My folder structure for the image is (and worked fine in the lesson2 notebook):

  • data
    • gardens
      • barock
        • jpgs
      • english
        • jpgs
      • persian
        • jpgs
      • japan
        • jpgs
      • cleaned.csv

I tried

data = ImageDataBunch.from_csv(path, folder=".", valid_pct=0.2, csv_labels=‘cleaned.csv’,
ds_tfms=get_transforms(), size=224, num_workers=4).normalize(imagenet_stats)

The path to the images is not currectly build.

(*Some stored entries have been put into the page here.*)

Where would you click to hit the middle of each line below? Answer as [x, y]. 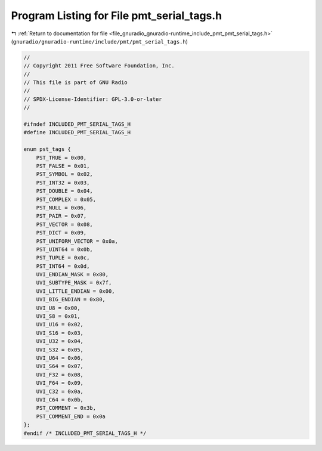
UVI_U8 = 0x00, [58, 308]
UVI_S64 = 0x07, [60, 366]
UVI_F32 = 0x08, [60, 375]
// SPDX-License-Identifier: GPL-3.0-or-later [93, 99]
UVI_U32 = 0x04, [60, 341]
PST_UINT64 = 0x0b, [65, 249]
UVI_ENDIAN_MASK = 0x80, [72, 275]
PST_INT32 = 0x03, [63, 183]
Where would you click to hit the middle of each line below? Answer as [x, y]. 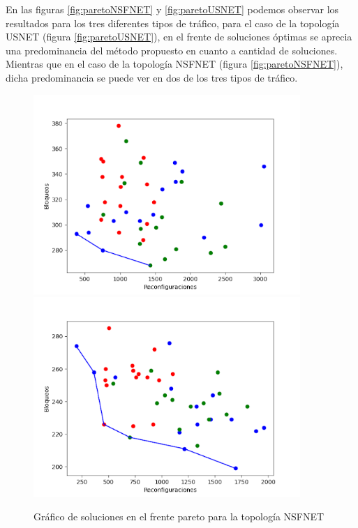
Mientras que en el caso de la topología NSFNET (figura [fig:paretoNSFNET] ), [174, 64]
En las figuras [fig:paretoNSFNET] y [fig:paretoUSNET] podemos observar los [172, 9]
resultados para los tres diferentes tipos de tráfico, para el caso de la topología [173, 23]
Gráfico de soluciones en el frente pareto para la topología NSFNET [179, 516]
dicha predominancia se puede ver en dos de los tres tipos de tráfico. [152, 77]
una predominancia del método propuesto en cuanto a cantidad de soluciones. [172, 50]
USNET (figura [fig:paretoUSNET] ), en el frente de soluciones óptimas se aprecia [179, 37]
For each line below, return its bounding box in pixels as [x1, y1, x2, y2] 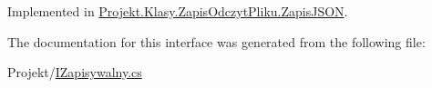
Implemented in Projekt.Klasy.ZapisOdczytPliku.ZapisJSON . [7, 2, 348, 20]
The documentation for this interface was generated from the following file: [7, 32, 426, 51]
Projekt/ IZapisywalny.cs [7, 63, 142, 82]
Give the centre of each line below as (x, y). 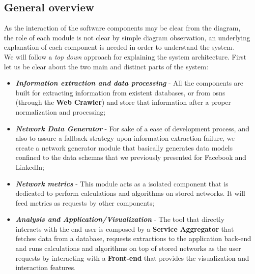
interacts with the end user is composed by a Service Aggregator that (125, 228)
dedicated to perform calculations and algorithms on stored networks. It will (130, 193)
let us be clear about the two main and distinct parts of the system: (106, 66)
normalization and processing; (60, 111)
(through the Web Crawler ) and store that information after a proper (123, 102)
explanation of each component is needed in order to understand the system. (119, 47)
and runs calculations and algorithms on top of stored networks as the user (128, 248)
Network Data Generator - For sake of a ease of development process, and (132, 128)
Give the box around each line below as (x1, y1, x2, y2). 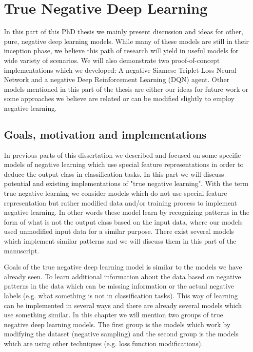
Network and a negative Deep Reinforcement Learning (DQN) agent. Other (4, 74, 230, 84)
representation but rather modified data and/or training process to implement (4, 197, 237, 207)
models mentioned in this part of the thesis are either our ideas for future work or (4, 83, 249, 94)
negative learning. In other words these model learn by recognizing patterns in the (4, 207, 250, 217)
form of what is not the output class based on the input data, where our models (4, 216, 243, 227)
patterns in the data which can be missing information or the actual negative (4, 281, 234, 291)
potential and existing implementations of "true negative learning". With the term (4, 178, 249, 188)
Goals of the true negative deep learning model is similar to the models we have (4, 262, 242, 272)
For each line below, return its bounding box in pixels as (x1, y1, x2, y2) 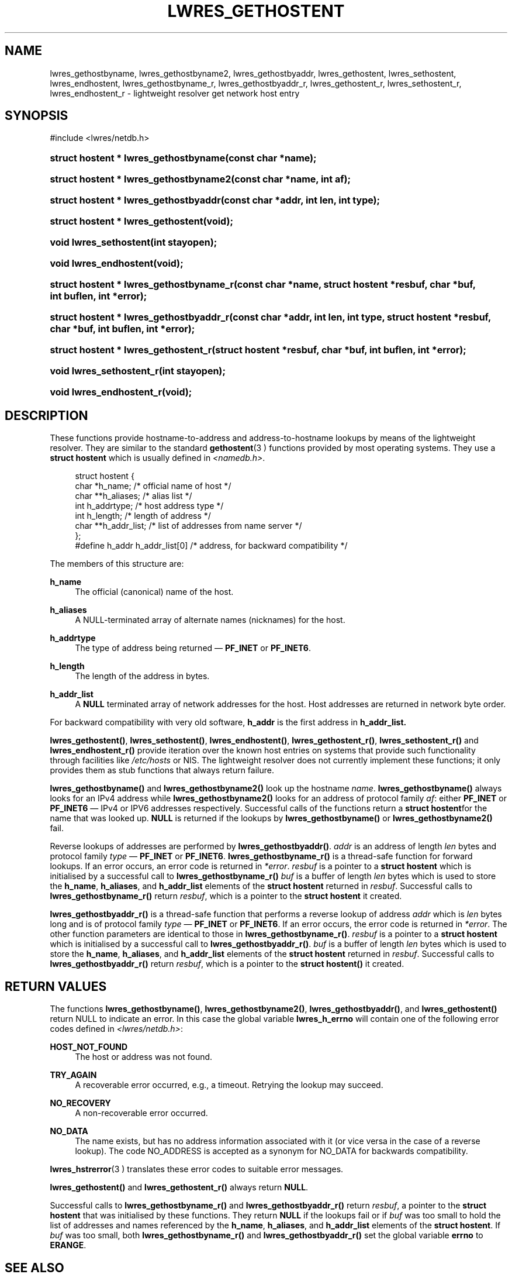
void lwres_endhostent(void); (50, 257, 184, 270)
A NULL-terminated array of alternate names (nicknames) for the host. (75, 615, 345, 625)
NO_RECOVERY (50, 1098, 111, 1108)
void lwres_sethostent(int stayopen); (50, 236, 217, 249)
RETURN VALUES (5, 979, 107, 994)
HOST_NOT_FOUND (50, 1042, 128, 1052)
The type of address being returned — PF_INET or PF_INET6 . (75, 643, 312, 653)
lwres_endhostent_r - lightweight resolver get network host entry (50, 88, 300, 98)
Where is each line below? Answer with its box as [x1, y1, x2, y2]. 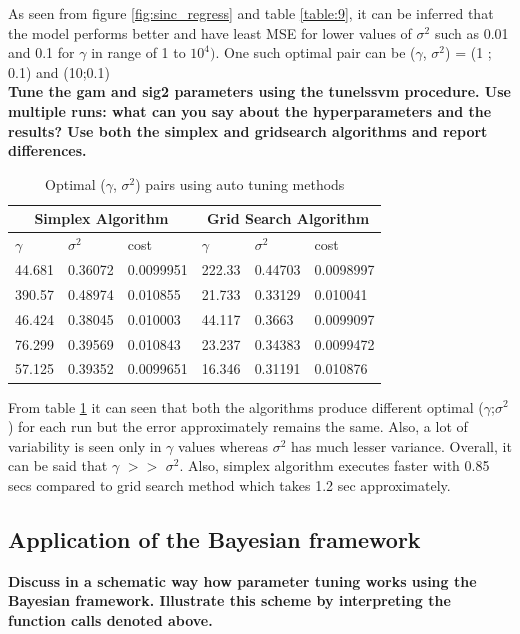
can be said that [8, 455, 108, 476]
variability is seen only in [8, 435, 162, 456]
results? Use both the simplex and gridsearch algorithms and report [8, 120, 488, 141]
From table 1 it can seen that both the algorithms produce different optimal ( [8, 396, 484, 417]
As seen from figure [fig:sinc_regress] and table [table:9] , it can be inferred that [8, 3, 494, 23]
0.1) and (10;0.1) [8, 61, 110, 82]
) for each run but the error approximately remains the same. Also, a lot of [8, 416, 468, 437]
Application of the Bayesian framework [8, 523, 421, 554]
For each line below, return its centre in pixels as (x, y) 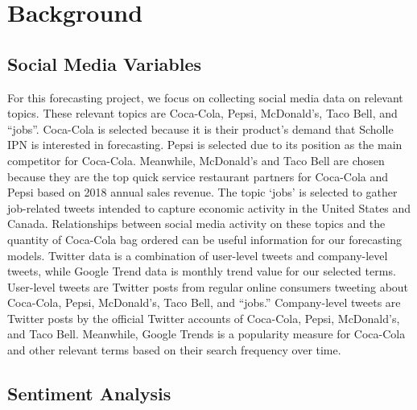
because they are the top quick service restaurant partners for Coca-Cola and (198, 176)
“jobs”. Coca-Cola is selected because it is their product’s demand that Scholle (200, 128)
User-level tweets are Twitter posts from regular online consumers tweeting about (208, 286)
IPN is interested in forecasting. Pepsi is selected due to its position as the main (205, 145)
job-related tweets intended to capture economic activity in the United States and (209, 207)
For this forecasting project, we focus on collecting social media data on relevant (205, 97)
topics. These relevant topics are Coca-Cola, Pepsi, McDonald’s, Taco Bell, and (202, 113)
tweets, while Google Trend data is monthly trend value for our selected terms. (202, 271)

The message at the end of the stack trace is:

FileNotFoundError: [Errno 2] No such file or directory: ‘data/gardens/./japan/00000146.jpg’

=> The correct path to the picture would be ‘data/gardens/./japan/00000146.jpg’

When trying with an empty string ("") for the folder, I get

FileNotFoundError: [Errno 2] No such file or directory: ‘data/gardens//japan/00000146.jpg’

So it seems the method and from_csv (as well as from_df which probably is internally called) is not putting the path currectly togehter.